**Data extracts:**
::::::

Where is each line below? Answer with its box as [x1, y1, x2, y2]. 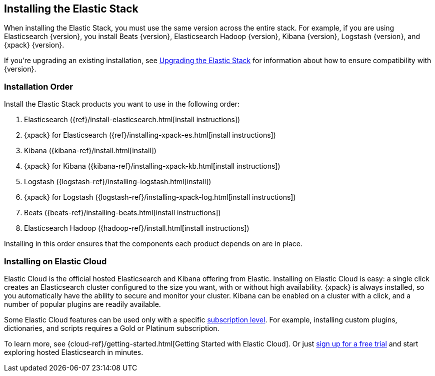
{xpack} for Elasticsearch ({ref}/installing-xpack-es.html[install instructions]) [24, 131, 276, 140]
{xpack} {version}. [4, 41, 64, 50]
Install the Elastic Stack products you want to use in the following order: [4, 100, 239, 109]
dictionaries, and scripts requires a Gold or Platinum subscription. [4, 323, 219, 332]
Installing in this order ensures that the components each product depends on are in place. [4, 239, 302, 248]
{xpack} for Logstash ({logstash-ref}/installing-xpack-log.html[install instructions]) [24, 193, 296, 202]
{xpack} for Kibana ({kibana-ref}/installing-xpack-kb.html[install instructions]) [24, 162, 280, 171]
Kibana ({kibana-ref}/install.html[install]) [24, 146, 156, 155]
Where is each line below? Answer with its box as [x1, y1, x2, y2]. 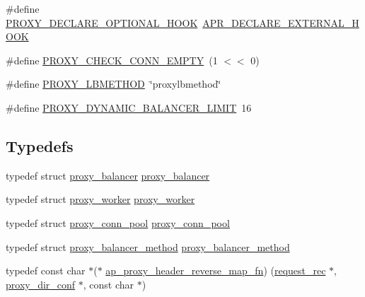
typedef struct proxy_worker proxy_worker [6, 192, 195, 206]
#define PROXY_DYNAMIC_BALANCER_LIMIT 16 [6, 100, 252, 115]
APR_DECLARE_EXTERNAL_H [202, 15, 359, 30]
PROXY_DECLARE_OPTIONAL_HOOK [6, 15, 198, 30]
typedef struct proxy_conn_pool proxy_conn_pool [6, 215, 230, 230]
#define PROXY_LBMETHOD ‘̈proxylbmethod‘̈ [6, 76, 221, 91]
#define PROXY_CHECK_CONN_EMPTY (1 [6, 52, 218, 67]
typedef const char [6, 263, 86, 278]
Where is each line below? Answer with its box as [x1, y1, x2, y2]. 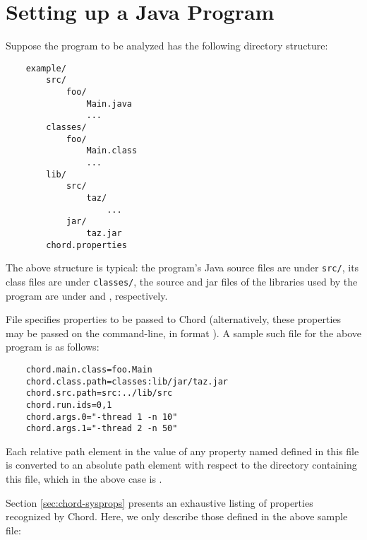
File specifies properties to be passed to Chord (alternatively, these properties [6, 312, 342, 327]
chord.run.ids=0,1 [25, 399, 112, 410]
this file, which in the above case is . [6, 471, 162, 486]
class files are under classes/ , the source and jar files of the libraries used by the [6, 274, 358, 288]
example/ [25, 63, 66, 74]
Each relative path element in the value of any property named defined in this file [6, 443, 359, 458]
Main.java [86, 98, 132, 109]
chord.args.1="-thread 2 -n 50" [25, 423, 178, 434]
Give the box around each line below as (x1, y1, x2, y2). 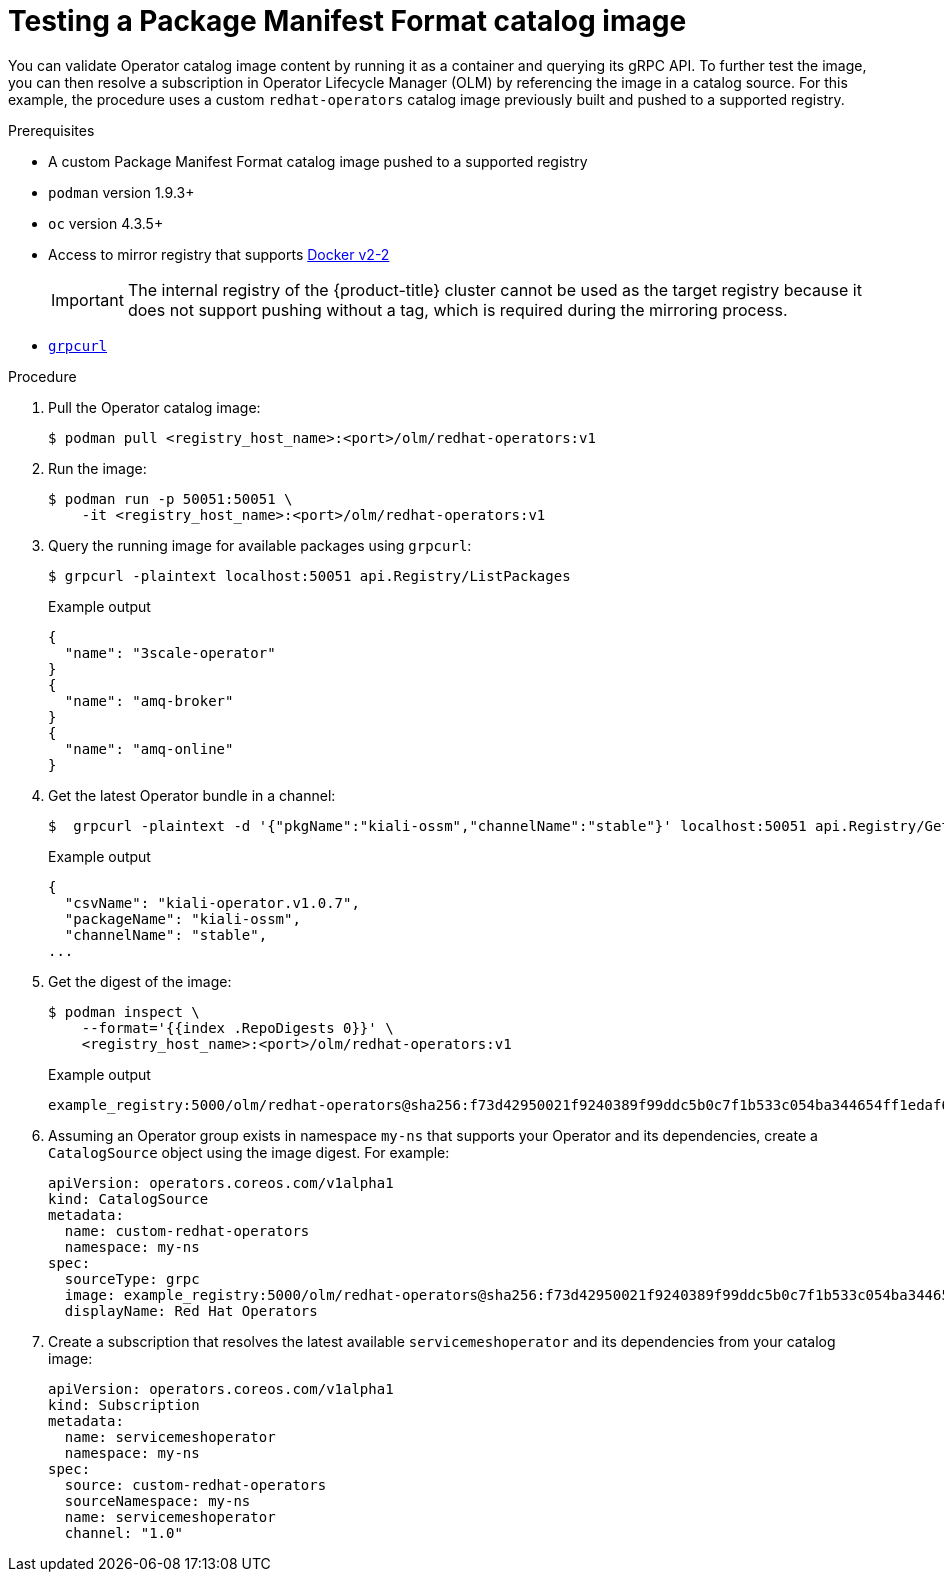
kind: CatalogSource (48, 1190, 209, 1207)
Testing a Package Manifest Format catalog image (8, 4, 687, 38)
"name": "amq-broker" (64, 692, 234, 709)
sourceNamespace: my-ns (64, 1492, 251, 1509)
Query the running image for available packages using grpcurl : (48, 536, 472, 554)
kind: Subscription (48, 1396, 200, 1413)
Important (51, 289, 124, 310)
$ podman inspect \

::::::

**Goal of the exercise:** Whenever a line of the data holds the string "instructions", pick that line out.

**Response to the exercise:**
{xpack} for Elasticsearch ({ref}/installing-xpack-es.html[install instructions]) [24, 131, 276, 140]
{xpack} for Logstash ({logstash-ref}/installing-xpack-log.html[install instructions]) [24, 193, 296, 202]
{xpack} for Kibana ({kibana-ref}/installing-xpack-kb.html[install instructions]) [24, 162, 280, 171]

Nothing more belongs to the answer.